►
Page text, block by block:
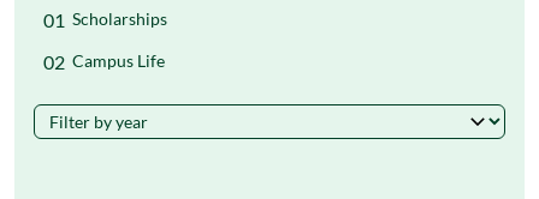
Scholarships
Campus Life
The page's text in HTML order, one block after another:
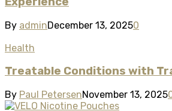
By adminDecember 13, 20250
Health
Treatable Conditions with
By Paul PetersenNovember 13, 2025
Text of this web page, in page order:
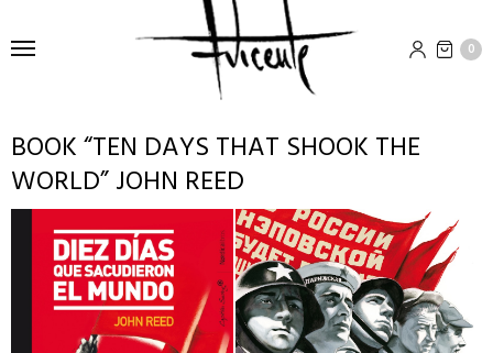
0
BOOK “TEN DAYS THAT SHOOK THE
WORLD” JOHN REED
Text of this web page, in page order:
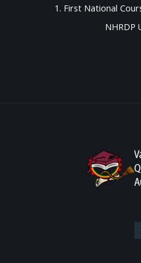
1. First National
NHRDP
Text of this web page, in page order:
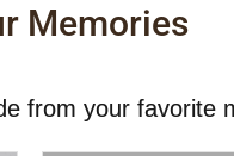
Memories
from your favorite
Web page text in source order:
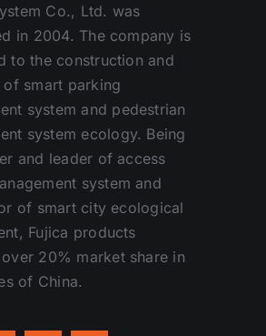
Co., Ltd. was
in 2004. The company is
to the construction and
smart parking
system and pedestrian
system ecology. Being
and leader of access
system and
of smart city ecological
Fujica products
20% market share in
of China.
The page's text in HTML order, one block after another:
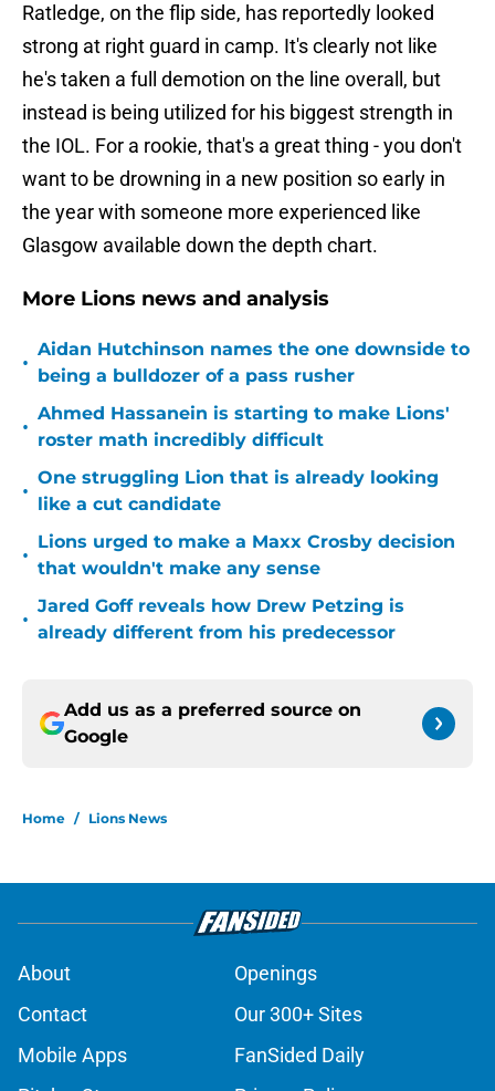
Ratledge, on the flip side, has reportedly looked
strong at right guard in camp. It's clearly not like
he's taken a full demotion on the line overall, but
instead is being utilized for his biggest strength in
the IOL. For a rookie, that's a great thing - you don't
want to be drowning in a new position so early in
the year with someone more experienced like
Glasgow available down the depth chart.
More Lions news and analysis
•
Aidan Hutchinson names the one downside to
being a bulldozer of a pass rusher
•
Ahmed Hassanein is starting to make Lions'
roster math incredibly difficult
•
One struggling Lion that is already looking
like a cut candidate
•
Lions urged to make a Maxx Crosby decision
that wouldn't make any sense
•
Jared Goff reveals how Drew Petzing is
already different from his predecessor
Add us as a preferred source on
Google
Home / Lions News
About
Openings
Contact
Our 300+ Sites
Mobile Apps
FanSided Daily
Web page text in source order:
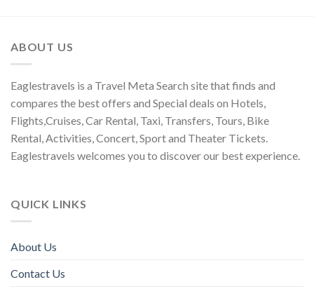
ABOUT US
Eaglestravels is a Travel Meta Search site that finds and
compares the best offers and Special deals on Hotels,
Flights,Cruises, Car Rental, Taxi, Transfers, Tours, Bike
Rental, Activities, Concert, Sport and Theater Tickets.
Eaglestravels welcomes you to discover our best experience.
QUICK LINKS
About Us
Contact Us
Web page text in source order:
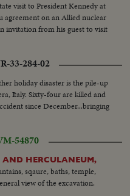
◄
*What is expected*. What is needed is every record above, restated word for word, with the pictures left out.

*Response*.
Page text, block by block:
Scholarships
Campus Life
The page's text in HTML order, one block after another:
By adminDecember 13, 20250
Health
Treatable Conditions with
By Paul PetersenNovember 13, 2025
Text of this web page, in page order:
0
BOOK “TEN DAYS THAT SHOOK THE
WORLD” JOHN REED
Text of this web page, in page order:
1. First National
NHRDP
Text of this web page, in page order:
Memories
from your favorite
Web page text in source order:
Co., Ltd. was
in 2004. The company is
to the construction and
smart parking
system and pedestrian
system ecology. Being
and leader of access
system and
of smart city ecological
Fujica products
20% market share in
of China.
The page's text in HTML order, one block after another:
Ratledge, on the flip side, has reportedly looked
strong at right guard in camp. It's clearly not like
he's taken a full demotion on the line overall, but
instead is being utilized for his biggest strength in
the IOL. For a rookie, that's a great thing - you don't
want to be drowning in a new position so early in
the year with someone more experienced like
Glasgow available down the depth chart.
More Lions news and analysis
•
Aidan Hutchinson names the one downside to
being a bulldozer of a pass rusher
•
Ahmed Hassanein is starting to make Lions'
roster math incredibly difficult
•
One struggling Lion that is already looking
like a cut candidate
•
Lions urged to make a Maxx Crosby decision
that wouldn't make any sense
•
Jared Goff reveals how Drew Petzing is
already different from his predecessor
Add us as a preferred source on
Google
Home / Lions News
About
Openings
Contact
Our 300+ Sites
Mobile Apps
FanSided Daily
Web page text in source order:
ABOUT US
Eaglestravels is a Travel Meta Search site that finds and
compares the best offers and Special deals on Hotels,
Flights,Cruises, Car Rental, Taxi, Transfers, Tours, Bike
Rental, Activities, Concert, Sport and Theater Tickets.
Eaglestravels welcomes you to discover our best experience.
QUICK LINKS
About Us
Contact Us
Web page text in source order:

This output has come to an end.